For the past two decades BWSS has worked to highlight the problems with mediation also known as alternative dispute resolution. We highlighted the problems in an open letter to BC Attorney General David Eby. Our ED appeared on CBC News Canada Tonight with host Ginella Massa and guest David Morneau to discuss the Divorce Act and the impact of mediation related procedures for women dealing with abusive partners (found here)
Pamela Cross a feminist lawyer and a well-known and respected expert on violence against women and the law has written the following article on the issue.
Mediation Should Not Be Default Resolution Process in Cases of Abuse
Monday, August 30, 2021 @ 3:15 PM | By Pamela Cross
In his Aug. 19 article, “Considering mediation as a default resolution process in light of new family law duties,” Oren Weinberg makes a strong case for the value of mediation for people seeking to resolve family law disputes. I don’t disagree with anything he says. Mediation can be extremely helpful and is, for many families, a better way of working out their differences than is litigation. Everyone who meets with a legal adviser to discuss their family law issues should be told about alternative dispute resolution options, including mediation.

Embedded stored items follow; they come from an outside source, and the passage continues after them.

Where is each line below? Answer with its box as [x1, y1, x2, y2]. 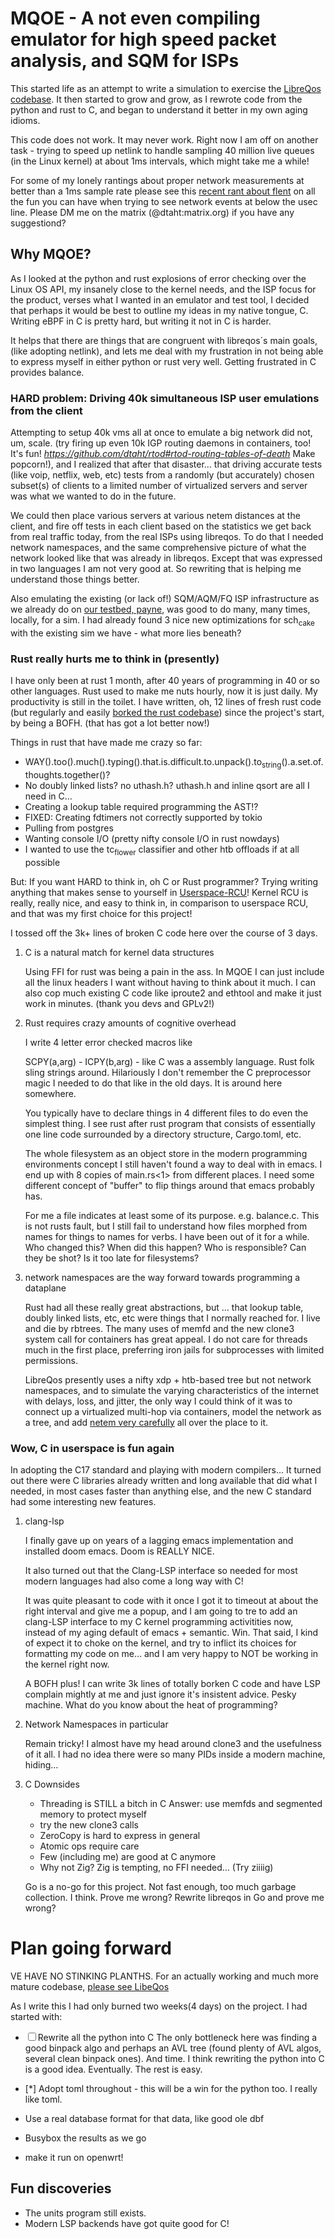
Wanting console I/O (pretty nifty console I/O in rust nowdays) [24, 832, 280, 844]
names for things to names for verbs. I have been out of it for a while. [24, 1230, 310, 1242]
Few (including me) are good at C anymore [39, 1851, 217, 1863]
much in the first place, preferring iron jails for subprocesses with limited [24, 1343, 325, 1356]
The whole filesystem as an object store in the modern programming [24, 1147, 308, 1159]
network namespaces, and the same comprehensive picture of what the [10, 542, 307, 554]
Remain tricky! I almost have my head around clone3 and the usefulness [24, 1738, 322, 1750]
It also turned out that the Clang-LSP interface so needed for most [24, 1565, 298, 1577]
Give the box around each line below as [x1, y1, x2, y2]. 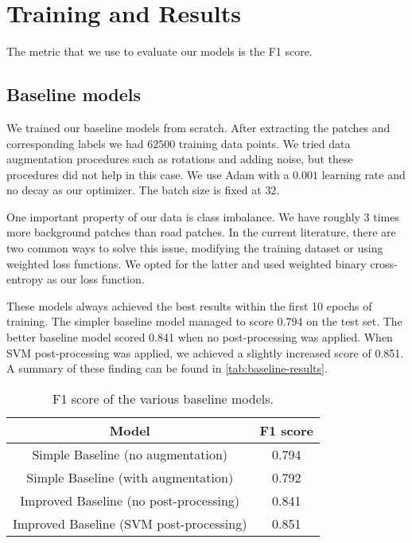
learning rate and [321, 166, 406, 182]
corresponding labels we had [6, 135, 144, 151]
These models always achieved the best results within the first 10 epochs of [6, 297, 372, 314]
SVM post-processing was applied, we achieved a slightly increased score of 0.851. [6, 344, 404, 361]
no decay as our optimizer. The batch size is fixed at [6, 182, 262, 198]
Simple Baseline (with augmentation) [26, 467, 234, 486]
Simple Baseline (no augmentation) [32, 444, 228, 463]
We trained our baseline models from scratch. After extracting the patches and [6, 119, 391, 135]
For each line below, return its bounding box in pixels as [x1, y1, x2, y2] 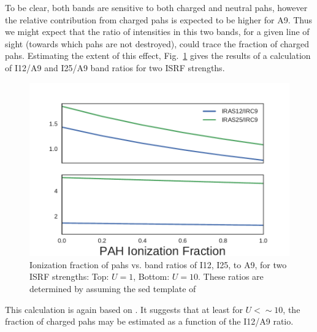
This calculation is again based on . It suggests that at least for [5, 303, 243, 315]
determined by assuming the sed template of [29, 282, 196, 295]
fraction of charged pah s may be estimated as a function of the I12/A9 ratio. [5, 315, 294, 328]
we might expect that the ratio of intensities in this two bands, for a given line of [5, 25, 310, 38]
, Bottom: [133, 270, 170, 283]
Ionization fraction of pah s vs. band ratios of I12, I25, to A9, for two [29, 258, 287, 271]
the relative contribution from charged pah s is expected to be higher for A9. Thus [5, 13, 312, 26]
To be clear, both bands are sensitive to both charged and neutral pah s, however [5, 1, 308, 14]
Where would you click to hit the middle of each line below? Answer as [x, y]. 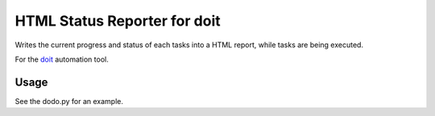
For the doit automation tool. [62, 59]
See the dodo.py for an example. [69, 101]
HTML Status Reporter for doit [118, 21]
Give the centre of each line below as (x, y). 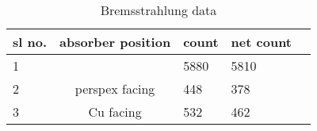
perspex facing (115, 89)
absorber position (115, 42)
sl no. (30, 42)
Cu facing (115, 112)
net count (261, 42)
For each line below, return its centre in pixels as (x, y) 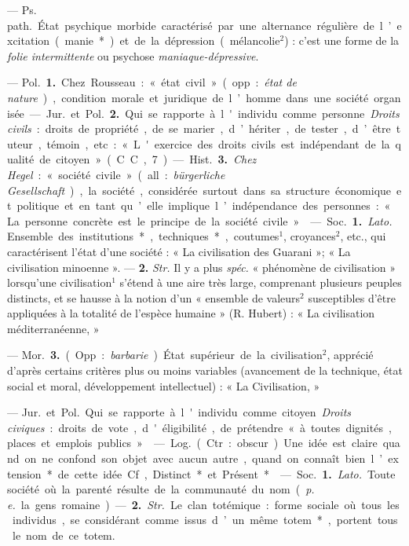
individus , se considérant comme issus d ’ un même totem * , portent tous (205, 520)
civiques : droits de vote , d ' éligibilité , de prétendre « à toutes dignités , (199, 427)
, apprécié (350, 355)
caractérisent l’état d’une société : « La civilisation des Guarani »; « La (179, 251)
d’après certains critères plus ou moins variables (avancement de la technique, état (205, 370)
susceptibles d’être (352, 297)
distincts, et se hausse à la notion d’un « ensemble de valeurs (154, 297)
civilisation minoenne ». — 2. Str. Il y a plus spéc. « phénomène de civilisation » (202, 267)
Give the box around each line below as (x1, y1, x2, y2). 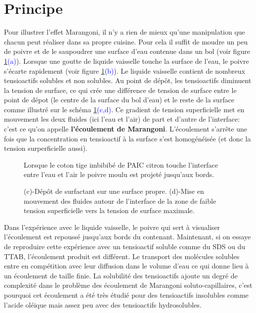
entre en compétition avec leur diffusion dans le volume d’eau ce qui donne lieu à (4, 261, 249, 271)
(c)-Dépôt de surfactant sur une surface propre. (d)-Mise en (24, 186, 204, 196)
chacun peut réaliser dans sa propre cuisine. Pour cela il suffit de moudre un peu (4, 36, 248, 46)
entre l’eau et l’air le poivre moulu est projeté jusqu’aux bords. (24, 169, 214, 179)
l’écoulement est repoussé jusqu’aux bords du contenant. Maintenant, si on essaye (4, 231, 251, 242)
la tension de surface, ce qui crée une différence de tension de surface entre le (4, 85, 237, 95)
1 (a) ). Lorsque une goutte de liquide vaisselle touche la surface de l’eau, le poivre (4, 55, 249, 66)
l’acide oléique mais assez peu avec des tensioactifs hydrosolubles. (4, 299, 202, 310)
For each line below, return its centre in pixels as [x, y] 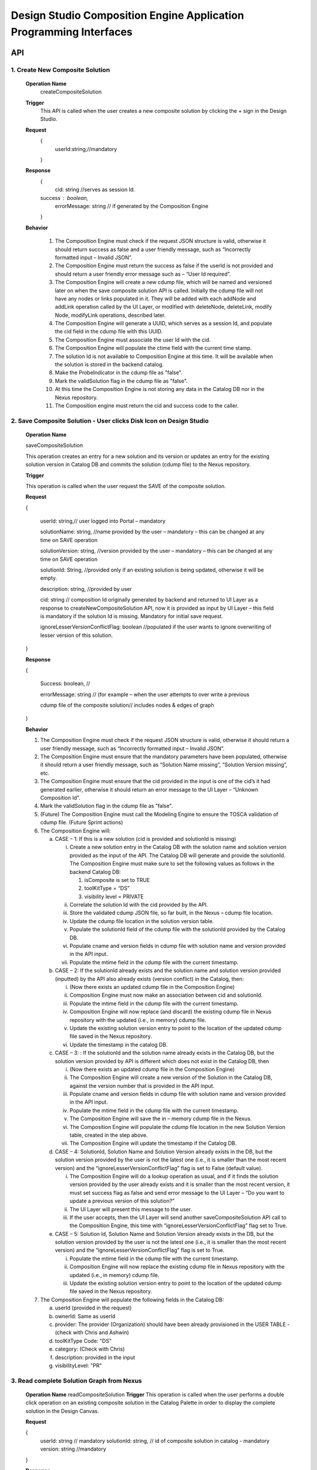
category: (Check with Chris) [90, 1349]
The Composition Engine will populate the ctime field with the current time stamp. [154, 348]
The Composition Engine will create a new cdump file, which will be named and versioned [163, 282]
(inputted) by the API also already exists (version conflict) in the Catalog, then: [149, 978]
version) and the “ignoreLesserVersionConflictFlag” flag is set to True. [140, 1250]
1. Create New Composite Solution [60, 69]
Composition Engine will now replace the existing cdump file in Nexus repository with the [177, 1267]
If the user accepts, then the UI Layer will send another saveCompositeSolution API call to [178, 1217]
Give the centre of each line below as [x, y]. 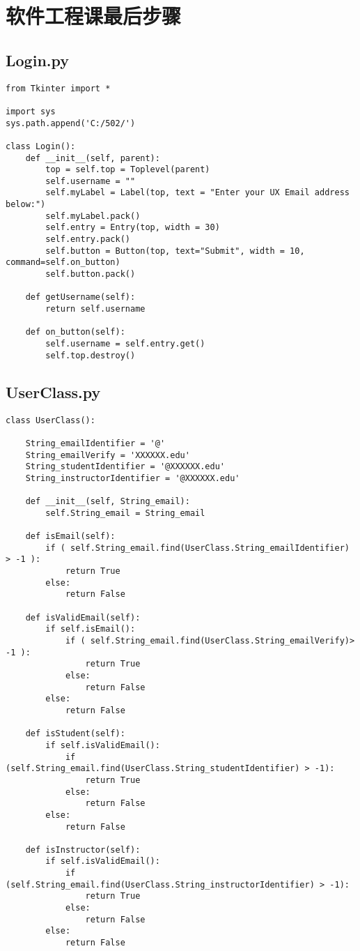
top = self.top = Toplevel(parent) [128, 170]
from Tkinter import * [58, 88]
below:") [26, 205]
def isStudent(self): [75, 734]
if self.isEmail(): [91, 629]
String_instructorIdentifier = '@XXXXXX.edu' [133, 478]
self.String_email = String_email [125, 513]
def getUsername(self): [80, 297]
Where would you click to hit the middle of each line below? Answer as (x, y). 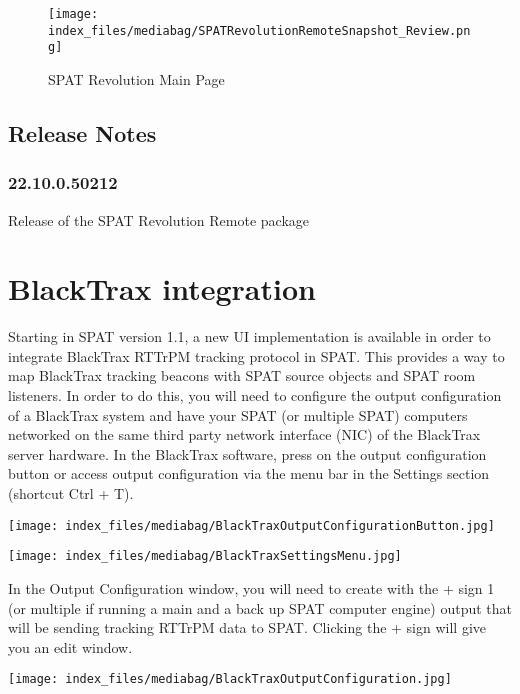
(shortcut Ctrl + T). (71, 493)
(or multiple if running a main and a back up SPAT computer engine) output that (260, 607)
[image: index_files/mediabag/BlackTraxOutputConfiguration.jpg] (230, 679)
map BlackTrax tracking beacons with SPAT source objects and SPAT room (242, 375)
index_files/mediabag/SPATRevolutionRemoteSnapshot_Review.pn (259, 30)
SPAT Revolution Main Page (136, 78)
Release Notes (82, 132)
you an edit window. (70, 646)
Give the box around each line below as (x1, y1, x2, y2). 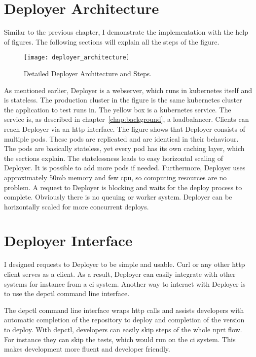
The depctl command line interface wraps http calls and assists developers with (4, 305, 244, 315)
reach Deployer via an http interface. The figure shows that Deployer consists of (4, 123, 245, 134)
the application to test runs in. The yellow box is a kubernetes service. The (4, 104, 231, 114)
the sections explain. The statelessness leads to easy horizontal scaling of (4, 153, 223, 163)
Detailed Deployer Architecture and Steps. (24, 68, 152, 78)
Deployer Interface (4, 230, 133, 251)
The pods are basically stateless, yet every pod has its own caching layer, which (4, 143, 245, 153)
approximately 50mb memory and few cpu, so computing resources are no (4, 172, 227, 182)
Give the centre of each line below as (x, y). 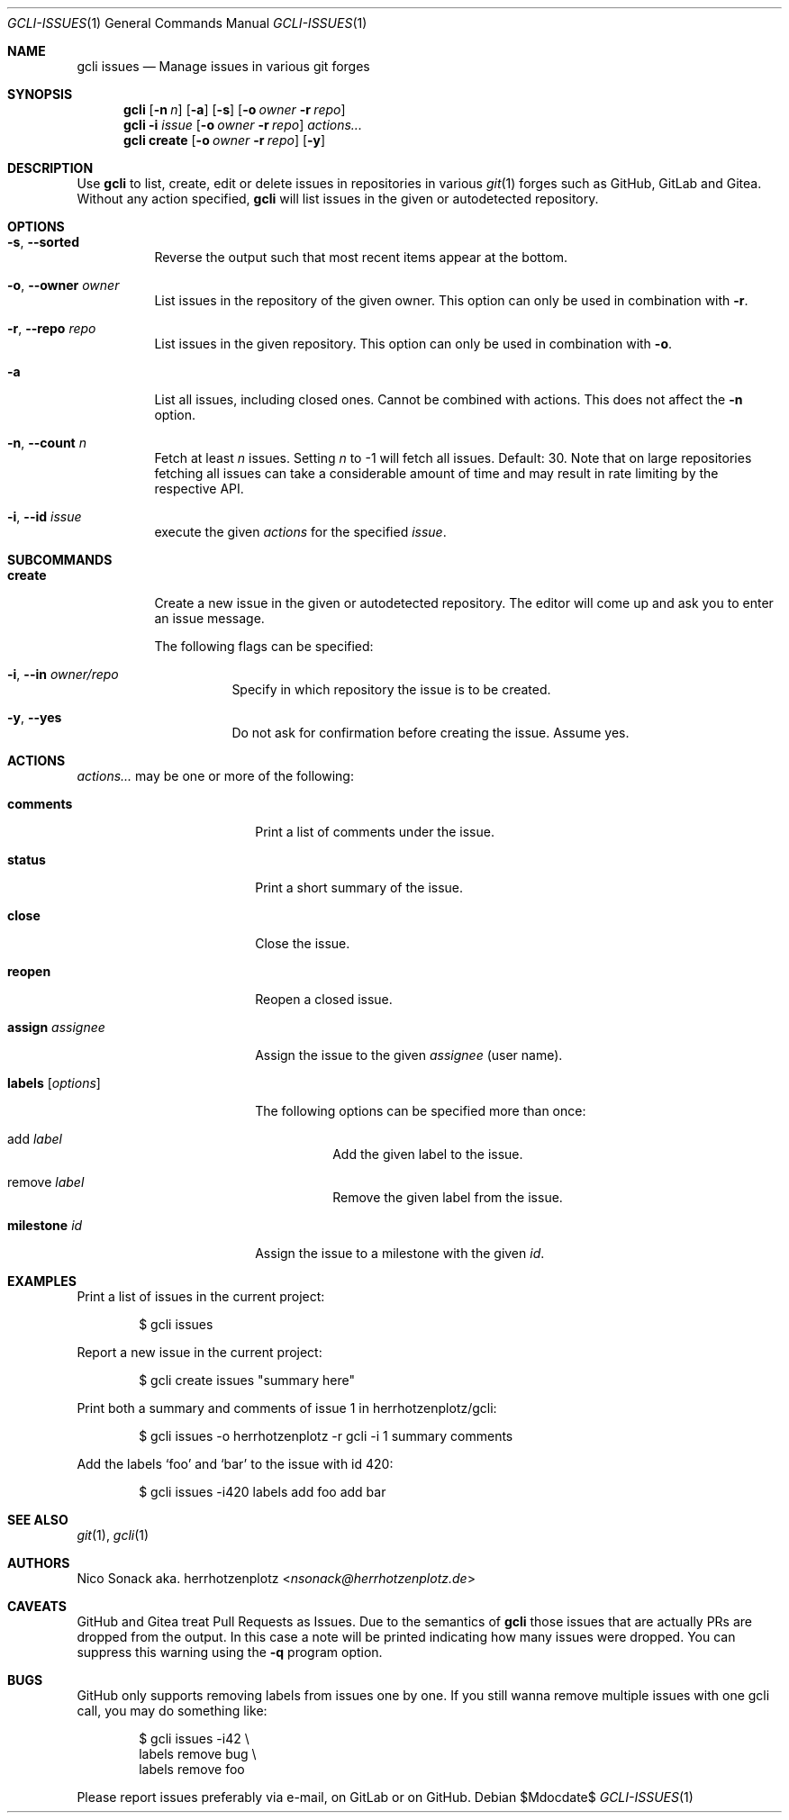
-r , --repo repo (52, 328)
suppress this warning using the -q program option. (230, 1652)
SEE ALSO (38, 1520)
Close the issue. (303, 943)
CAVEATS (37, 1606)
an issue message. (209, 618)
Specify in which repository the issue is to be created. (391, 689)
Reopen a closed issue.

However, as a coalition of women’s equality organizations argued in our submissions during the legislative process that led to the changes to the Divorce Act:
Those involved in the family law system should have a duty to prevent violence against women and their children. This duty extends to the advice to be given on the process options that are available in relation to divorce. Before advising in favour of any particular legal process, legal advisers should be required to screen for family violence. In addition, they should fully inform their clients on all available processes and advise them based on the facts of their situation. The blanket duty on legal advisers proposed in section 7.7 to “encourage” a family dispute resolution process may put abused spouses and/or children at risk of family violence.
Mediation should not be off the table for cases involving intimate partner abuse; but neither should it be positioned as a preferred or default process. I have worked with women who, after leaving an abusive relationship, have found mediation helpful. They felt they had more of a voice in shaping their family’s future and said they thought their former partner would be more likely to follow the agreement because he was part of crafting it.
But, there are a number of special considerations in family violence cases that argue against the present requirement in s. 7.3 of the Divorce Act that legal advisers encourage clients to consider alternatives to litigation.
Some of those concerns would be abated if legal advisers were required to screen all new clients for family violence. The soon-to-be-available Department of Justice tool to assist legal professionals in identifying whether or not family violence is present is a good start. Hopefully, it will encourage legal advisers to engage in screening, even if it is not mandatory.
If family violence is identified when the file is opened, the legal adviser can approach their duties under s. 7.3 accordingly, given that the duty to encourage ADR is limited to situations where “it is appropriate to do so.”
For example, if the client identifies a small number of incidents of abuse and indicates they are not fearful, it may well be appropriate to discuss ADR. However, where the screening identifies serious, ongoing coercive controlling behaviours and the client’s words or actions indicate fear, it is likely not appropriate to do so.
Letting the client lead
Many survivors of intimate partner abuse have been subjected to coercive control. In many cases, the abuse continues post-separation and throughout the family law process. As a result, the default position of many survivors is to agree with any person they see as being in authority over them. This includes their legal adviser. The survivor may lack the self-confidence to say no to a suggestion — no matter how mildly made — that they give mediation a try. When it is presented as the preferred option, the survivor may feel they are being a bad parent or uncooperative or unreasonable if they don’t agree.
Some safety concerns — especially those that are psychological rather than physical — are difficult to detect, even with the screening process used by accredited mediators in Ontario. Further, in relationships where one partner has engaged in coercively controlling behaviours, the nature of the abuse may not be apparent to even a well-trained and observant outsider.
This is why it is important that the option of mediation be presented to clients as simply one of a number of possibilities rather than given a position of preference. If the client indicates discomfort with it, there should be no further discussion about it, even if the legal adviser does not understand why the client is rejecting it. The conversation should move on to discuss other legal processes. If the client indicates an interest in mediation, the legal adviser can proceed to provide more information.
Where there is a history of family violence and the client has decided to engage in mediation, the lawyer then has an ethical duty to ensure the client receives professional assistance with safety planning specific to the mediation situation, so should connect them with a shelter or victim services organization in the community.
There is no perfect process for survivors of intimate partner abuse, particularly when there has been coercive control and when the partner continues to engage in abusive behaviours. There are dangers — physical and psychological — to the survivor and, sometimes, to the children, of both litigation and ADR processes themselves as well as of not obtaining an outcome that will allow the survivor and children to move on to lives free from abuse and threats of abuse.
That’s why it is so important that legal advisers present all process options and leave the choice to the expert: the client.